Question

Boeing 787 Dreamliner. An assessment of the new Boeing 787 “Dreamliner” airplane was published in the Journal of Case Research in Business and Economics (December 2014). Boeing planned to build and deliver 3,500 of these aircraft within the first 20 years of the 787 program. The researchers used simulation to estimate the number of annual deliveries of 787 airplanes (expressed as a percentage of total Boeing aircraft deliveries during the year).

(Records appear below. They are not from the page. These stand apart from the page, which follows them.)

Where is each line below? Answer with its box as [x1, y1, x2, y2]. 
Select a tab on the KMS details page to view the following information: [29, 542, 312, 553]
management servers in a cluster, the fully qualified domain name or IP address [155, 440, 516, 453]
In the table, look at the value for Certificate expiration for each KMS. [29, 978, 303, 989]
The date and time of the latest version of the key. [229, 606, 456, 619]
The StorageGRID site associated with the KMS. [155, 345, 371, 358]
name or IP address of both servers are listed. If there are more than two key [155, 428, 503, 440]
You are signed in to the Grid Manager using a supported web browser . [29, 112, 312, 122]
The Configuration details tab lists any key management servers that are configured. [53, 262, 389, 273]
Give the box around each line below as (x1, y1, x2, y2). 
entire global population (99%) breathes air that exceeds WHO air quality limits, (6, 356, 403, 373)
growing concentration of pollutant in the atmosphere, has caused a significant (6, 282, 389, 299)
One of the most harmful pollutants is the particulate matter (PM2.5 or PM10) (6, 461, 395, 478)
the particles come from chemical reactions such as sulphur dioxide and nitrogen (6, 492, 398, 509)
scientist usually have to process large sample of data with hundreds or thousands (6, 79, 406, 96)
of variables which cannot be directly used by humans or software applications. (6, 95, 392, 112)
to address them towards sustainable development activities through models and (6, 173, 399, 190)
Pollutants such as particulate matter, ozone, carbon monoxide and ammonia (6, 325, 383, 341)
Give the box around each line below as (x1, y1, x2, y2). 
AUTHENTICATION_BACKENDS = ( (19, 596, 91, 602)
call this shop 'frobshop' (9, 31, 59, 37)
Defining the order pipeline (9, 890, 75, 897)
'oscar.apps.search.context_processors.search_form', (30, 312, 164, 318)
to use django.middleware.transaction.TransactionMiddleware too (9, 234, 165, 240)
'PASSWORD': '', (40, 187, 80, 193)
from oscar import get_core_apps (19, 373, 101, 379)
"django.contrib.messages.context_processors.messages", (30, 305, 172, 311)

In the fifth year of the program, deliveries were uniformly distributed over the range 2.5% to 5.5%. Assuming the simulated results are accurate, what is the probability that the number of Boeing 787s built and delivered in the fifth year of the program exceeds 4% of the total Boeing aircraft deliveries during the year?

Short answer

The probability that the number of Boeing 787s built and delivered in the program's fifth year exceeds 4% of the total Boeing aircraft deliveries during the year is 0.5.

Step-by-step solution

Given information

The deliveries of 787 Dreamliner airplanes in the fifth year of the 787 programs are expressed as a percentage of total Boeing aircraft deliveries during the year.

Define the random variable and compute the probability

Let X denotes the percentage of Boeing 787s delivered in the fifth year of the program of the total Boeing aircraft.

Therefore, X is uniformly distributed in the interval between 2.5 and 5.5.

The probability that the number of Boeing 787s built and delivered in the fifth year of the program exceeds 4% of the total Boeing aircraft deliveries during the year is obtained as:

$\begin{array}{rcl}P\left(X>4\right)& =& P\left(4<X<5.5\right)\\ & =& \frac{5.5-4}{5.5-2.5}\\ & =& \frac{1.5}{3}\\ & =& 0.5\end{array}$

For the uniform distribution: $\mathit{P}\left(\mathit{a}<\mathit{x}<\mathit{b}\right)\mathbf{=}\frac{\mathbf{b}\mathbf{-}\mathbf{a}}{\mathbf{d}\mathbf{-}\mathbf{c}}\mathbf{,}\mathit{c}\mathbf{⩽}\mathit{a}\mathbf{<}\mathit{b}\mathbf{⩽}\mathit{d}$.

Therefore, the required probability is 0.5.